I need a loan of 35k fairly rapid .I had a blip on my credit history but its all sorted now all cleared since  2005 .I have had  6 loans since , 2 car finance loans 4 personal loans all paid off and all paid on time .I got the loans through my bank manager in bank of ireland.He has since retired and helped me get the loans .I have applied on line  for a loan to bank of ireland and have been refused .I have asked for a reason since they gave me loans over the last few years and  was  told that the criteria 
had changed .Is there any advise on where else i can get aloan for this amount.there is no point in me applying on line to any lender as my icb is not clear yet also i do not have a credit union account.

I earn95k per year my only outgoing is my mortgae of 1500e pm

can anyone help

thanks


----------



## jhegarty (19 Nov 2008)

I'd say you don't have a hope of getting a unsecured 35k loan with bad history at the moment....

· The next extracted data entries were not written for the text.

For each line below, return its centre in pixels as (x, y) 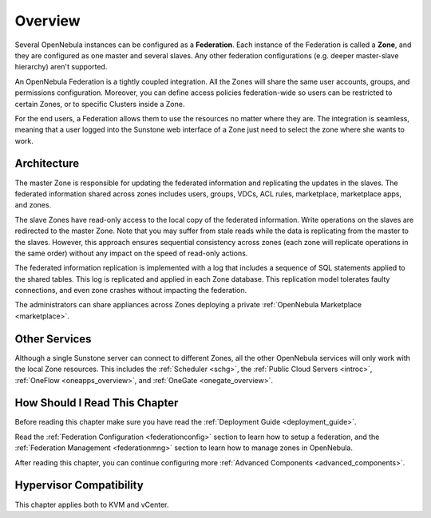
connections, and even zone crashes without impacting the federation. (131, 291)
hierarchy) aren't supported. (61, 67)
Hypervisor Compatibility (79, 486)
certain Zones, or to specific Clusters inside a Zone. (100, 104)
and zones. (33, 205)
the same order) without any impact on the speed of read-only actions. (131, 253)
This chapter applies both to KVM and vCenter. (92, 504)
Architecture (47, 164)
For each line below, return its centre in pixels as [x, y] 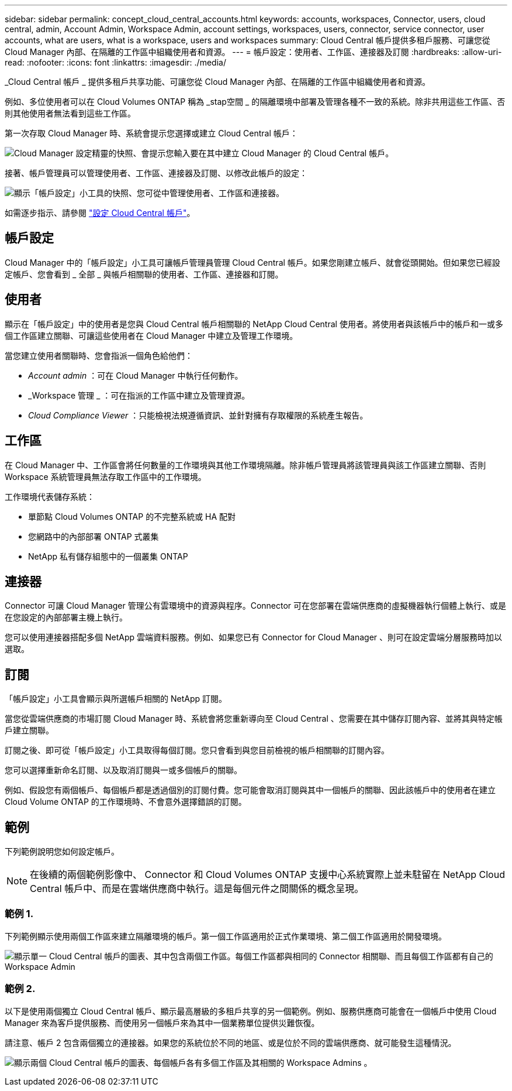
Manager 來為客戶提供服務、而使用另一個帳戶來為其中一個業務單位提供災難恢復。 [162, 1023]
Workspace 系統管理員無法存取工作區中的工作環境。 [105, 476]
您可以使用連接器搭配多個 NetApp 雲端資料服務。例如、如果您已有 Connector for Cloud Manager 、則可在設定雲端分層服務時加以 [254, 637]
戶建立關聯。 [29, 730]
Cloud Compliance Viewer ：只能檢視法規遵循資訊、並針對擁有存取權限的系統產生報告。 [198, 415]
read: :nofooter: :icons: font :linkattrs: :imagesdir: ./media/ [115, 62]
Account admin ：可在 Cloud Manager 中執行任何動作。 [136, 375]
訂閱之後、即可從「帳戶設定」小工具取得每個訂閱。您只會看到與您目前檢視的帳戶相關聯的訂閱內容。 [197, 750]
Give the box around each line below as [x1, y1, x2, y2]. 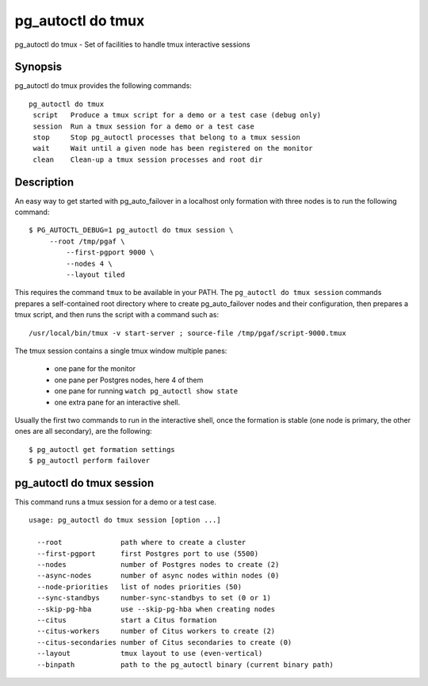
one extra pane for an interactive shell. [54, 397, 181, 407]
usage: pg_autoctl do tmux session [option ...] [29, 515, 221, 525]
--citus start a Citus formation [36, 615, 217, 624]
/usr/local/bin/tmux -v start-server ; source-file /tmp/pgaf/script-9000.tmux [29, 328, 346, 337]
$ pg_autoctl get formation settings [29, 445, 176, 454]
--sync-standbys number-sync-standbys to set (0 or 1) [36, 593, 271, 603]
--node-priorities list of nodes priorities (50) [36, 582, 242, 591]
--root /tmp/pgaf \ [49, 236, 125, 246]

do you have equity in your house ?


----------



## FRANKIE 123 (19 Nov 2008)

yes i have around 300k but i need the money in the next 3 weeks.Is there any non highstreet lenders out there


----------



## moneyhoney (19 Nov 2008)

Sure there are - subprime lenders - but the interest rates are massive and on that amount of money €35k your repayments will be fairly hefty.....you could try blue cube loans, I think GE Money have stopped doing personal loans.....


----------



## Sunny (19 Nov 2008)

FRANKIE 123 said:


> yes i have around 300k but i need the money in the next 3 weeks.Is there any non highstreet lenders out there


 
Have you tried other high street banks other than Bank Of Ireland? One of them might overlook the credit problems. Doubtful but always possible especially since you earn a decent salary and you have a good repayment history since the credit problems.

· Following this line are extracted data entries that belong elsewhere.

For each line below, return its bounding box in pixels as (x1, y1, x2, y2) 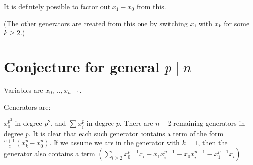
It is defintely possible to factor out (4, 1, 111, 11)
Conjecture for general (4, 56, 160, 76)
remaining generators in (173, 118, 245, 128)
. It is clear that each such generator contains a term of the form (28, 128, 224, 138)
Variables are (4, 84, 43, 95)
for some (224, 18, 250, 28)
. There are (119, 118, 153, 128)
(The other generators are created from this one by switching (4, 18, 188, 28)
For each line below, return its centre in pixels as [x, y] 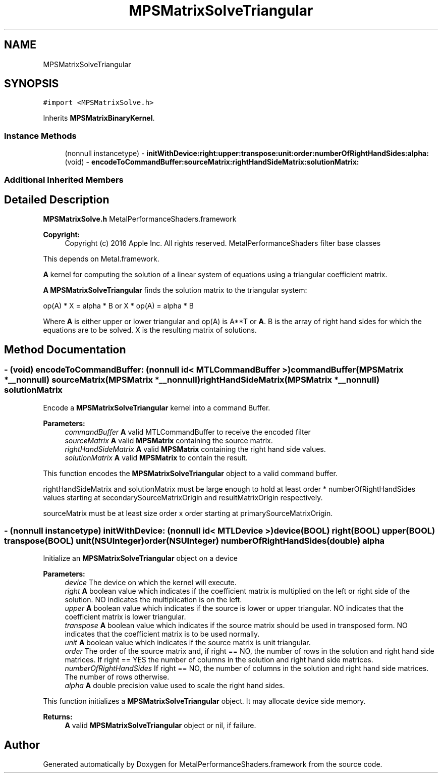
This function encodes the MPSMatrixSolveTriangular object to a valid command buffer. [190, 473]
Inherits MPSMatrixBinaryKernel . [99, 118]
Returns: [58, 717]
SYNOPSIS [32, 84]
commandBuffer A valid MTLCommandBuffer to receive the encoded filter [188, 432]
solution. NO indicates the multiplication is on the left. [153, 600]
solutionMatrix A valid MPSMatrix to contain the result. [156, 457]
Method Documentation [65, 349]
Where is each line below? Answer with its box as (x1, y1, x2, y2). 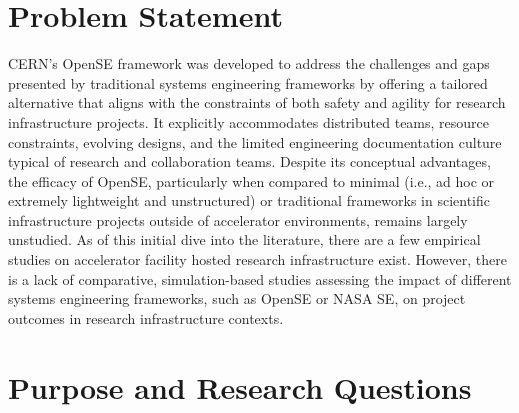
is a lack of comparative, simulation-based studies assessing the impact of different (8, 268, 512, 289)
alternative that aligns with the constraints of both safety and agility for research (8, 92, 506, 113)
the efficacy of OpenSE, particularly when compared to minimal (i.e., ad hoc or (8, 170, 495, 191)
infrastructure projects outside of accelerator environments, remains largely (8, 209, 468, 230)
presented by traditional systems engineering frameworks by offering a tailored (8, 72, 488, 93)
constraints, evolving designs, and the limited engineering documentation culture (8, 131, 502, 152)
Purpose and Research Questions (8, 366, 472, 407)
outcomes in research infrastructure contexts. (8, 307, 284, 328)
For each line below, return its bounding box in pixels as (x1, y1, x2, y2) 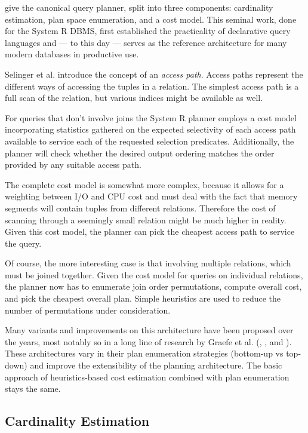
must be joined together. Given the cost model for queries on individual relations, (5, 268, 303, 281)
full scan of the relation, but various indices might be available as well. (5, 91, 263, 104)
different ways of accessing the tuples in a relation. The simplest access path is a (5, 79, 299, 92)
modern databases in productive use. (5, 48, 139, 60)
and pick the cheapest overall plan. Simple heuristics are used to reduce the (5, 292, 281, 305)
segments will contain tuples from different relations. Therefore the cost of (5, 201, 276, 214)
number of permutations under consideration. (5, 303, 171, 316)
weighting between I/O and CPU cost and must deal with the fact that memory (5, 190, 298, 202)

Or else apply through your BOI branch rather than online. They tend to be more receptive


----------



## FRANKIE 123 (19 Nov 2008)

I have asked boi and before my bank mananger sorted it out, but i do not know the new manager .I believe that it is very hard to get a loan at the moment from  the bank of ireland .I triied blue cube no good any other subprime lenders for a personal loan


----------



## moneyhoney (19 Nov 2008)

I don't know of any other subprime lenders that do personal loans.....most only do mortgages.


----------